**YOUR GOAL:** Exact copy, pictures excluded: write out every line below.

**INPUT DATA:**
>>>>>

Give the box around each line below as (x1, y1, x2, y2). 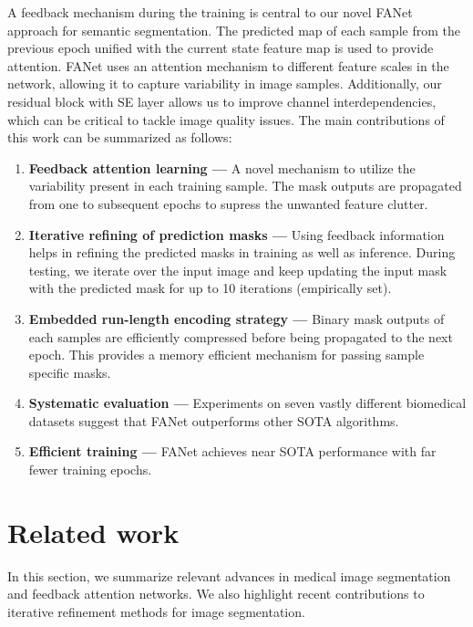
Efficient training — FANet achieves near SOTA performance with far (28, 442, 437, 461)
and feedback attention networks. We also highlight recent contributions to (7, 584, 425, 603)
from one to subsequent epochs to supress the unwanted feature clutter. (28, 193, 428, 213)
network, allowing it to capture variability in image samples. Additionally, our (7, 74, 442, 93)
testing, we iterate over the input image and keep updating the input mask (28, 260, 447, 279)
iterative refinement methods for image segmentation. (7, 601, 305, 621)
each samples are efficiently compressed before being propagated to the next (28, 327, 453, 346)
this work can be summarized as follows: (7, 128, 232, 147)

<<<<<

**ANSWER SPACE:**
Give the box around each line below as (x1, y1, x2, y2). 
Efficient training — FANet achieves near SOTA performance with far (28, 442, 437, 461)
and feedback attention networks. We also highlight recent contributions to (7, 584, 425, 603)
from one to subsequent epochs to supress the unwanted feature clutter. (28, 193, 428, 213)
network, allowing it to capture variability in image samples. Additionally, our (7, 74, 442, 93)
testing, we iterate over the input image and keep updating the input mask (28, 260, 447, 279)
iterative refinement methods for image segmentation. (7, 601, 305, 621)
each samples are efficiently compressed before being propagated to the next (28, 327, 453, 346)
this work can be summarized as follows: (7, 128, 232, 147)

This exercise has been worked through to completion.